[Exercise requirements] Once the line containing "Azure Client Secret [141, 281]" has been written out, stop; until then, restate each line of the entries below word for word from the first.

[Working data]
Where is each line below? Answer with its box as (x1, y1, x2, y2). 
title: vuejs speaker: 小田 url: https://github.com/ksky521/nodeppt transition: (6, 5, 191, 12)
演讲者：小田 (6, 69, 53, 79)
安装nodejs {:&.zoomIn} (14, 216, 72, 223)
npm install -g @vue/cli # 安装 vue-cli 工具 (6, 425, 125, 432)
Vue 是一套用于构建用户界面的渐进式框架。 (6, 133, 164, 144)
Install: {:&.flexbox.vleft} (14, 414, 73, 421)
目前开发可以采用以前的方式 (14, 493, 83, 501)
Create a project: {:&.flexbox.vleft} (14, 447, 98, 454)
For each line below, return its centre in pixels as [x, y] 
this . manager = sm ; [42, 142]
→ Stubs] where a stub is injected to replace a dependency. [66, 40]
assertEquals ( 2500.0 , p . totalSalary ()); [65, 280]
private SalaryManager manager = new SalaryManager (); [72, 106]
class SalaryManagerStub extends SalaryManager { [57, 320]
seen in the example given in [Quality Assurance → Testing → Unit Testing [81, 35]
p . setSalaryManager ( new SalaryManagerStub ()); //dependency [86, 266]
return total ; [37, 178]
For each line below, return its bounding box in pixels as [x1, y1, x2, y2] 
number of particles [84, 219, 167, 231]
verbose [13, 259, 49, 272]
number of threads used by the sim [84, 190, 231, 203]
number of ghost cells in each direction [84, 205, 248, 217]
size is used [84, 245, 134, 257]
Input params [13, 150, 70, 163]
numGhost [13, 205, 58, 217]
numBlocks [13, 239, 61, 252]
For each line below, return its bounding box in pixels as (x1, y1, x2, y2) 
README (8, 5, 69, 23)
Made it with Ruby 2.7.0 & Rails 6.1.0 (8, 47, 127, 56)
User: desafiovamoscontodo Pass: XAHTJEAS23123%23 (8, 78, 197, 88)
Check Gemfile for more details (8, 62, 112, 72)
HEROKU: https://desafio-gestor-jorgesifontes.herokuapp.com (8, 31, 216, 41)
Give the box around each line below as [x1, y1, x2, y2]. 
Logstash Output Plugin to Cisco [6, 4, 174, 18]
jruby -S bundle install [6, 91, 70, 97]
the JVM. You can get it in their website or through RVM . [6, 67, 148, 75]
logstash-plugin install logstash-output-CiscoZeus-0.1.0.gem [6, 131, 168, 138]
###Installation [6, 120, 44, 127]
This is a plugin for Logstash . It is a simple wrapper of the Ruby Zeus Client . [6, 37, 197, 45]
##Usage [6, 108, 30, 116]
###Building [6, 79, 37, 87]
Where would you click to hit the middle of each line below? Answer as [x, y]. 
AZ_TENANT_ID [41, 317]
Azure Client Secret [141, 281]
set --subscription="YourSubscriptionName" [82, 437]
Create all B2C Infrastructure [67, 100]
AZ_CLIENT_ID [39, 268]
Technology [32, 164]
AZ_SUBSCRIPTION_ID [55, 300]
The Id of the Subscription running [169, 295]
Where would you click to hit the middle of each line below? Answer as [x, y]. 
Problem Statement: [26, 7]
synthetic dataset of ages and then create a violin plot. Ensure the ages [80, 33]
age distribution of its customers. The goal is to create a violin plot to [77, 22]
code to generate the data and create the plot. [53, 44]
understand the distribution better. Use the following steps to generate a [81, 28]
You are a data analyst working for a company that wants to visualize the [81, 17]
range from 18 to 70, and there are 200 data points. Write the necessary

[Worked solution]
Where is each line below? Answer with its box as (x1, y1, x2, y2). 
title: vuejs speaker: 小田 url: https://github.com/ksky521/nodeppt transition: (6, 5, 191, 12)
演讲者：小田 (6, 69, 53, 79)
安装nodejs {:&.zoomIn} (14, 216, 72, 223)
npm install -g @vue/cli # 安装 vue-cli 工具 (6, 425, 125, 432)
Vue 是一套用于构建用户界面的渐进式框架。 (6, 133, 164, 144)
Install: {:&.flexbox.vleft} (14, 414, 73, 421)
目前开发可以采用以前的方式 (14, 493, 83, 501)
Create a project: {:&.flexbox.vleft} (14, 447, 98, 454)
For each line below, return its centre in pixels as [x, y] 
this . manager = sm ; [42, 142]
→ Stubs] where a stub is injected to replace a dependency. [66, 40]
assertEquals ( 2500.0 , p . totalSalary ()); [65, 280]
private SalaryManager manager = new SalaryManager (); [72, 106]
class SalaryManagerStub extends SalaryManager { [57, 320]
seen in the example given in [Quality Assurance → Testing → Unit Testing [81, 35]
p . setSalaryManager ( new SalaryManagerStub ()); //dependency [86, 266]
return total ; [37, 178]
For each line below, return its bounding box in pixels as [x1, y1, x2, y2] 
number of particles [84, 219, 167, 231]
verbose [13, 259, 49, 272]
number of threads used by the sim [84, 190, 231, 203]
number of ghost cells in each direction [84, 205, 248, 217]
size is used [84, 245, 134, 257]
Input params [13, 150, 70, 163]
numGhost [13, 205, 58, 217]
numBlocks [13, 239, 61, 252]
For each line below, return its bounding box in pixels as (x1, y1, x2, y2) 
README (8, 5, 69, 23)
Made it with Ruby 2.7.0 & Rails 6.1.0 (8, 47, 127, 56)
User: desafiovamoscontodo Pass: XAHTJEAS23123%23 (8, 78, 197, 88)
Check Gemfile for more details (8, 62, 112, 72)
HEROKU: https://desafio-gestor-jorgesifontes.herokuapp.com (8, 31, 216, 41)
Give the box around each line below as [x1, y1, x2, y2]. 
Logstash Output Plugin to Cisco [6, 4, 174, 18]
jruby -S bundle install [6, 91, 70, 97]
the JVM. You can get it in their website or through RVM . [6, 67, 148, 75]
logstash-plugin install logstash-output-CiscoZeus-0.1.0.gem [6, 131, 168, 138]
###Installation [6, 120, 44, 127]
This is a plugin for Logstash . It is a simple wrapper of the Ruby Zeus Client . [6, 37, 197, 45]
##Usage [6, 108, 30, 116]
###Building [6, 79, 37, 87]
Where would you click to hit the middle of each line below? Answer as [x, y]. 
AZ_TENANT_ID [41, 317]
Azure Client Secret [141, 281]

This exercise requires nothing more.